And of course, it burns a little cooler than gasoline. (A little less bang for the buck).
The Plus Side is that Ethanol Absorbs Moisture!

If you pour 10 ounces of water into a 20-gallon tank of E-0 fuel you will have 10 ounces of water sitting on the bottom of the tank.
If you pour the same 10 ounces into the same tank of E-10 you will have no water at the bottom of the tank to get sucked into the engine causing problems.
The water will get just dissolve into the fuel and when atomized and mixed with the combustion air, just raises the humidity slightly.

One gallon of E-10 gas can absorb about 0.6 ounces of water. (12.8oz per 20gal.)
One gallon of Gasoline Requires 91 lbs (1200 cu-ft) of air to burn.
1200 cu-ft of 50% humidity 70°F Air contains a hair more than one ounce of water.
Adding the 0.6oz of water from our worst-case fuel raises the humidity to about 80%.
Flying through a cloud would be worse, but just as harmless.

Ethanol does not contain any "Pheremones " that magically attract water from the Air.
If you have water in your fuel tanks, it came in as (Rain, Wash) water.
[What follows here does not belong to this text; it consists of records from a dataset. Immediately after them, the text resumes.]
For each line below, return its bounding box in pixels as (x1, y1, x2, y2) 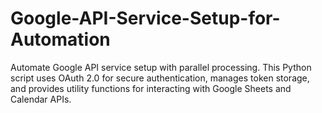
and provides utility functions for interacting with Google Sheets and (10, 82, 292, 94)
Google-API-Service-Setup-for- (10, 7, 281, 30)
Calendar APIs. (10, 93, 72, 105)
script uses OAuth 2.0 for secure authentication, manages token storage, (10, 72, 310, 84)
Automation (10, 28, 111, 51)
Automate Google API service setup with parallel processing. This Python (10, 61, 312, 73)

20 gallons of gas would have to extract every last drop of water from 720 cu-ft (5400 gal) of our 50% air before it reached saturation.
Unless you are venting your tank with a fan it isn't going to happen.
And even then it isn't going to happen, The physics of vapor equilibrium will prevent it.

The numbers just do not work.

Burning cooler is what promotes the lower emissions pollution.
You will get lower miles per gallon, that part is true, but you may also get higher Miles for your "Buck" depending on the prices of the fuels.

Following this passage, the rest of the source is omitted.